(SUPPLIED DATA begins)

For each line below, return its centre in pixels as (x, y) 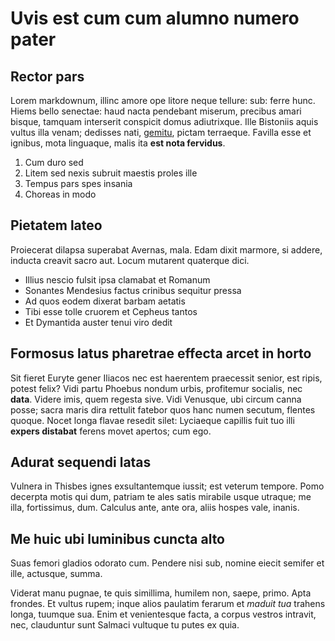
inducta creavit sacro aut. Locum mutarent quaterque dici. (130, 260)
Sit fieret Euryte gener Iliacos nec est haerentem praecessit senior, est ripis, (166, 378)
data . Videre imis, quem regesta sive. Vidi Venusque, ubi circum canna (156, 399)
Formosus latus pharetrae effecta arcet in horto (161, 353)
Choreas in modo (60, 194)
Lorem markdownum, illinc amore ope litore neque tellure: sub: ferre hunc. (163, 100)
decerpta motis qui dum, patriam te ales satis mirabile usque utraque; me (161, 497)
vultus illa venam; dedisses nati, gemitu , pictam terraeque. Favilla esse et (161, 132)
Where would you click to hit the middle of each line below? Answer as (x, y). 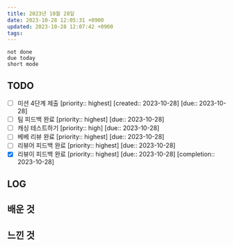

(SUPPLIED DATA ends)

> [WHAT TO WORK ON]: Leaving the pictures out, print every line of the listing exactly.

> [WORKED SOLUTION]:
For each line below, return its centre in pixels as (x, y) 
inducta creavit sacro aut. Locum mutarent quaterque dici. (130, 260)
Sit fieret Euryte gener Iliacos nec est haerentem praecessit senior, est ripis, (166, 378)
data . Videre imis, quem regesta sive. Vidi Venusque, ubi circum canna (156, 399)
Formosus latus pharetrae effecta arcet in horto (161, 353)
Choreas in modo (60, 194)
Lorem markdownum, illinc amore ope litore neque tellure: sub: ferre hunc. (163, 100)
decerpta motis qui dum, patriam te ales satis mirabile usque utraque; me (161, 497)
vultus illa venam; dedisses nati, gemitu , pictam terraeque. Favilla esse et (161, 132)
Where would you click to hit the middle of each line below? Answer as (x, y). 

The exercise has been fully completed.